[WHAT IS EXPECTED]: Exactly as written, print every line of the listing below and omit its pictures.

### RECORDS SUPPLIED

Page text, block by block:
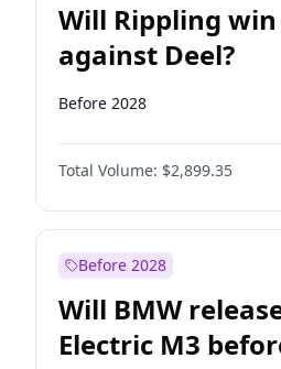
Will Rippling
against Deel?
Before 2028
Total Volume: $2,899.35
Before 2028
Will BMW
Electric M3
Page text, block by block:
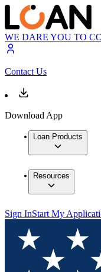
WE DARE YOU TO
Contact Us
Download App
Loan Products
Resources
Sign InStart My
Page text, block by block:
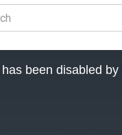
been disabled
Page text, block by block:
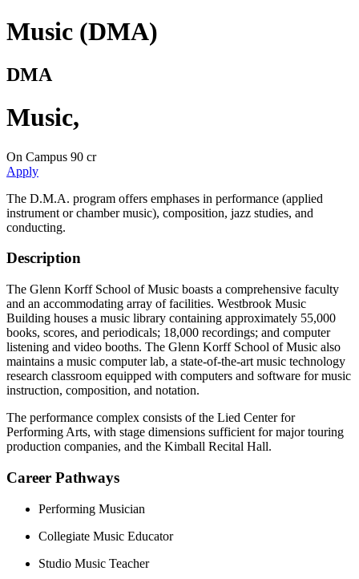
Music (DMA)
DMA
Music,
On Campus 90 cr
Apply
The D.M.A. program offers emphases in performance (applied
instrument or chamber music), composition, jazz studies, and
conducting.
Description
The Glenn Korff School of Music boasts a comprehensive faculty
and an accommodating array of facilities. Westbrook Music
Building houses a music library containing approximately 55,000
books, scores, and periodicals; 18,000 recordings; and computer
listening and video booths. The Glenn Korff School of Music also
maintains a music computer lab, a state-of-the-art music technology
research classroom equipped with computers and software for music
instruction, composition, and notation.
The performance complex consists of the Lied Center for
Performing Arts, with stage dimensions sufficient for major touring
production companies, and the Kimball Recital Hall.
Career Pathways
Performing Musician
Collegiate Music Educator
Studio Music Teacher
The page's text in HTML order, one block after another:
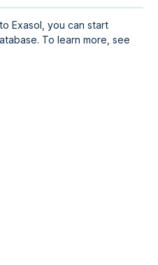
Exasol, you can start
To learn more, see
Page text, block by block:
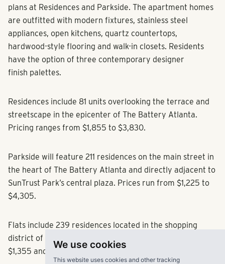
We use cookies
This website uses cookies and other tracking
plans at Residences and Parkside. The apartment homes
are outfitted with modern fixtures, stainless steel
appliances, open kitchens, quartz countertops,
hardwood-style flooring and walk-in closets. Residents
have the option of three contemporary designer
finish palettes.
Residences include 81 units overlooking the terrace and
streetscape in the epicenter of The Battery Atlanta.
Pricing ranges from $1,855 to $3,830.
Parkside will feature 211 residences on the main street in
the heart of The Battery Atlanta and directly adjacent to
SunTrust Park’s central plaza. Prices run from $1,225 to
$4,305.
Flats include 239 residences located in the shopping
district of The Battery Atlanta, with rents between
$1,355 and $3,030.

######

[YOUR RESPONSE]:
Page text, block by block:
Will Rippling
against Deel?
Before 2028
Total Volume: $2,899.35
Before 2028
Will BMW
Electric M3
Page text, block by block:
WE DARE YOU TO
Contact Us
Download App
Loan Products
Resources
Sign InStart My
Page text, block by block:
been disabled
Page text, block by block:
Music (DMA)
DMA
Music,
On Campus 90 cr
Apply
The D.M.A. program offers emphases in performance (applied
instrument or chamber music), composition, jazz studies, and
conducting.
Description
The Glenn Korff School of Music boasts a comprehensive faculty
and an accommodating array of facilities. Westbrook Music
Building houses a music library containing approximately 55,000
books, scores, and periodicals; 18,000 recordings; and computer
listening and video booths. The Glenn Korff School of Music also
maintains a music computer lab, a state-of-the-art music technology
research classroom equipped with computers and software for music
instruction, composition, and notation.
The performance complex consists of the Lied Center for
Performing Arts, with stage dimensions sufficient for major touring
production companies, and the Kimball Recital Hall.
Career Pathways
Performing Musician
Collegiate Music Educator
Studio Music Teacher
The page's text in HTML order, one block after another:
Exasol, you can start
To learn more, see
Page text, block by block:
We use cookies
This website uses cookies and other tracking
plans at Residences and Parkside. The apartment homes
are outfitted with modern fixtures, stainless steel
appliances, open kitchens, quartz countertops,
hardwood-style flooring and walk-in closets. Residents
have the option of three contemporary designer
finish palettes.
Residences include 81 units overlooking the terrace and
streetscape in the epicenter of The Battery Atlanta.
Pricing ranges from $1,855 to $3,830.
Parkside will feature 211 residences on the main street in
the heart of The Battery Atlanta and directly adjacent to
SunTrust Park’s central plaza. Prices run from $1,225 to
$4,305.
Flats include 239 residences located in the shopping
district of The Battery Atlanta, with rents between
$1,355 and $3,030.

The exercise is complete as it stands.